Pflichtschuldiges Lächeln aufgesetzt.

Auf Fox News bezeichnet der Sprecher Robin Williams wegen seines Selbstmords als Feigling. Darüber regen sich einige bei Facebook auf und möchten eine Petition unterstützen, welche die Entlassung des Sprechers fordert.
Hauhauahauaha! Da schlagen sie los, die Zwangsrelativierer:
"Das kannst du so doch nicht sehen. - Wenn man da jeden gleich entlassen wollte. - Bestimmt hat der das nicht so gemeint. - Ach, Fox, wer nimmt die denn ernst?"
Reg' dich bloß nicht über Ungerechtigkeiten auf, ist die Devise, denn erstens ist es anderswo immer noch schlimmer, und zweitens war es sowieso gar nicht so gemeint,  und außerdem darfst du das so auch gar nicht sehen... ach so, stimmt, das hatten wir ja schon.
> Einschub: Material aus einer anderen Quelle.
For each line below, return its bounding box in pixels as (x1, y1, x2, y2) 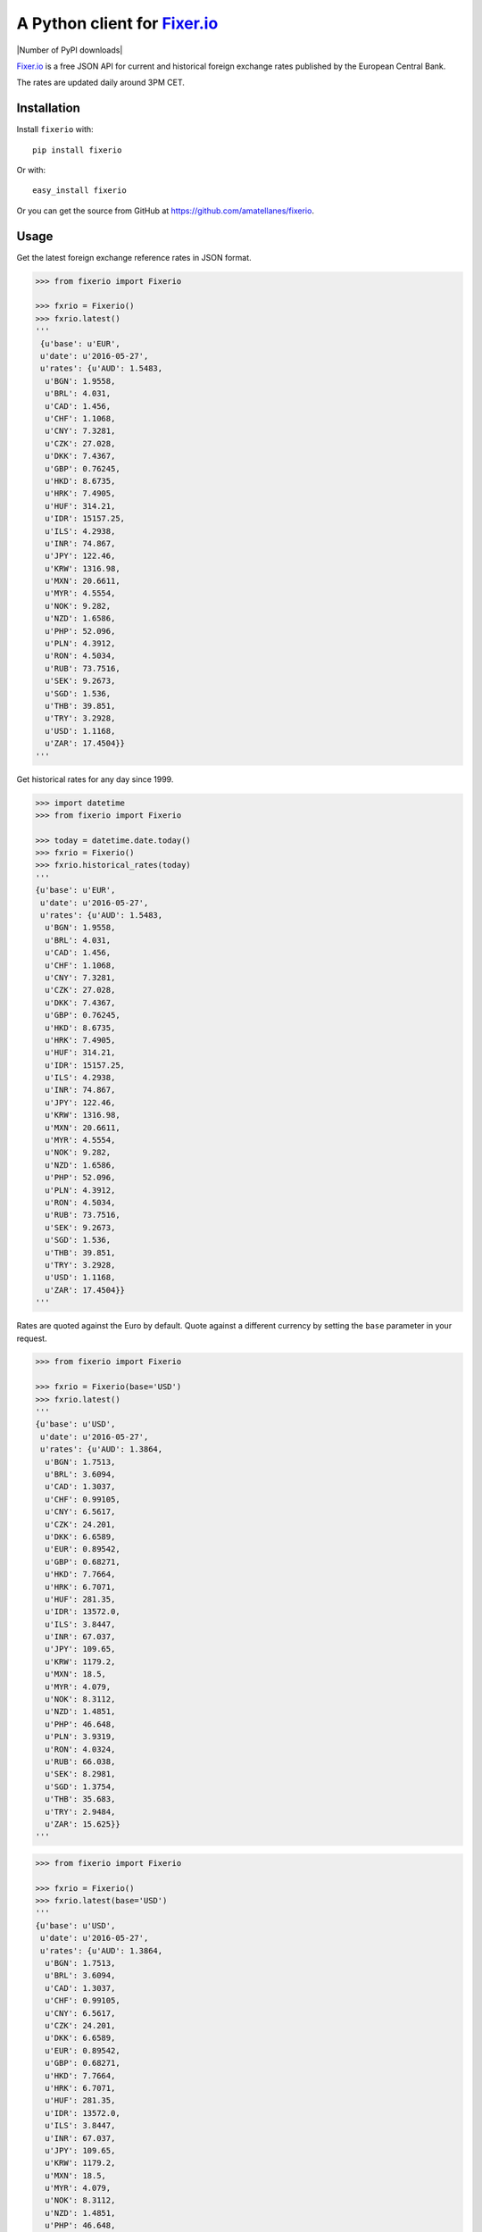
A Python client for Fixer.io (16, 13, 219, 33)
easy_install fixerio (32, 186, 127, 196)
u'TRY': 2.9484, (45, 1806, 116, 1817)
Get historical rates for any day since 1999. (16, 773, 174, 785)
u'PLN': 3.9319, (45, 1732, 116, 1742)
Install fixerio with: (16, 124, 94, 135)
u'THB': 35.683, (45, 1795, 116, 1804)
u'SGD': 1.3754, (45, 1781, 116, 1792)
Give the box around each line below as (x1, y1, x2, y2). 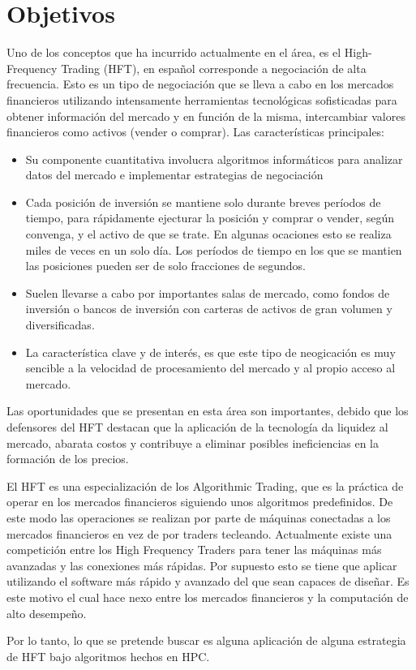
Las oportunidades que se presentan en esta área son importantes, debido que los (6, 402, 409, 419)
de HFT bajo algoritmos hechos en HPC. (6, 647, 210, 664)
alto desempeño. (6, 604, 87, 621)
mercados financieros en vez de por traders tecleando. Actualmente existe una (6, 525, 392, 542)
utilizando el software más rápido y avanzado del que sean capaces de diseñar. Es (6, 573, 410, 590)
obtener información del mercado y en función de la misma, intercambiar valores (6, 107, 405, 124)
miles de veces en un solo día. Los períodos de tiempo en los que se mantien (25, 241, 402, 258)
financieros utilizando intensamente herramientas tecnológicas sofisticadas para (6, 91, 397, 108)

Den Film, der gerade online steht - nöö, den darfste auch nicht teilen. Der zeigt im Rückwärtszeitraffer, durch welchen Lebensstil ein 35jähriger mit Herzinfarkt in der Notaufnahme landet. Endet damit, dass wir sehen, wie dem kleinen Kerlchen von Mama die Pommes in die Schnüss gestopft werden. Wie gesagt: Sowas darfst du nicht an deiner Wall teilen.
"Das darfst du so (vereinfachend) aber jetzt nicht sagen."
Ach ja?
Nicht? Warum?
Doch, darf ich!
Und zwar aus zwei Gründen:
Erstens: Ich hab's selber erlebt. Dafür bedanke ich mich bei meiner Mutter posthum heute noch. Und als dickes Kind in den 80ern aufzuwachsen, war nicht so "normal" wie dicke Kinder heute (leider) sind. Sich Scheiße fühlen, und aus diesem Gefühl heraus weiterzufuttern, ist mir gut bekannt. Und die Quälerei, die es gekostet hat (und immer weiter kosten wird), auf meine heute 65 kg zu kommen und sie auch zu halten, die wünsche ich keinem.
Zweitens: Es geht bei dem Film nicht um ein Niedermachen der Dicken (oje, das hätt' ich jetzt sicher auch wieder nicht sagen dürfen...), sondern um eine Nachricht an die heutigen Mütter kleiner Kinder, die da lautet: "Bitte, bitte, denkt darüber nach, was ihr euren Kinder zu Essen gebt! Fastfood ist die einfache Alternative und wird gerne genommen, und der süße Plunsch wird auch williger getrunken als der ungesüßte Tee, aber die Anlagen, die ihr in diesen Jahren legt, schleppt euer Kind ein Leben lang mit sich herum! Schaut, dass es lernt, Obst und Gemüse als ernsthafte Ernährungsalterntive zu betrachten."
Aber trotzdem - in der Zeit des allgemeinen Relativismus ist so eine Message natürlich hochexplosiv, weil... man darf das nun mal einfach nicht so einfach sehen...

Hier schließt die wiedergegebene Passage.